Thank you for your opinion. I am very impressed by the granular details you went for your RoL.

Sub-specialty clinics are the way to go to learn the intricate nuances of treating patients with rheumatic diseases. Don't expect to become good at treating all the phenotypically different subtypes of myositis when you see it a couple of times a year.
 
Hi! May I ask what your impression of Hofstra was when you interviewed there?


1. Hofstra is not a very prestigious university in medicine overall. But there are nationally renowned rheum faculty there, including people who are expert in clinical trial and lab-based research

2. Clinical wise, rheum is about seeing rare complicated challenging cases. And places such as Emory is the biggest tertiary referral center for the all GA state, while for Hofstra, there are already many very prestigious university hospitals at NYC. So I am not sure if the cases you see there will be comparable to other fellowship in a more remote state. But it should probably be decent enough for private practice.

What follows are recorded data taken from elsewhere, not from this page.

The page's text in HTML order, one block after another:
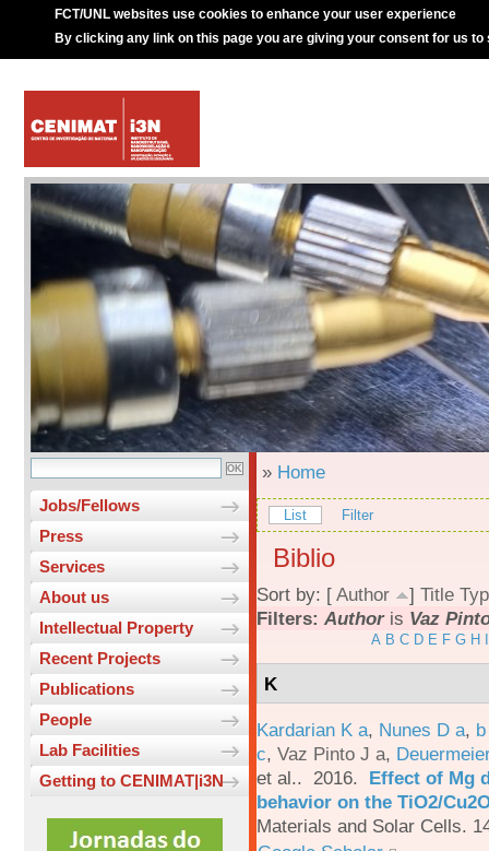
FCT/UNL websites use cookies to enhance your user experience
By clicking any link on this page you are giving your consent for us to
Jobs/Fellows
Press
Services
About us
Intellectual Property
Recent Projects
Publications
People
Lab Facilities
Getting to CENIMAT|i3N
» Home
List Filter
Biblio
Sort by: [ Author ] Title
Filters: Authoris Vaz
A B C D E F G H
K
Kardarian K a, Nunes D a,
c, Vaz Pinto J a,
et al.. 2016. Effect of Mg
behavior on the TiO2/
Materials and Solar Cells.
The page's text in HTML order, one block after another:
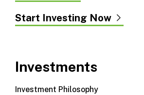
Start Investing Now
Investments
Investment Philosophy
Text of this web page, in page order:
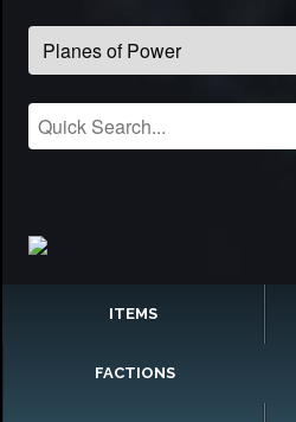
ITEMS
FACTIONS
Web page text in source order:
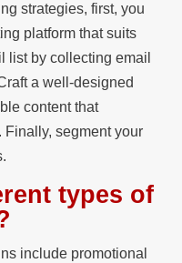
strategies, first, you
platform that suits
list by collecting email
a well-designed
content that
Finally, segment your
types of
include promotional

3. Great Neck (or Long Island), NY, in my opinion, is one of the best place to live in the country
 
Hey @Taco, did you interview at any of the Mayo’s during your cycle?
 
I would appreciate any input on ranking Montefiore, Rutgers Newark, Stony Brook, George Washington, Indiana and Loma Linda programs. Personally, I want to stay in the east coast but I am worried about ranking location over the quality of training.
 
Any thoughts on community rheumatology programs that is mostly clinic and not consult service? Will that impact your job opportunities later on?
 
Any thoughts on community rheumatology programs that is mostly clinic and not consult service? Will that impact your job opportunities later on?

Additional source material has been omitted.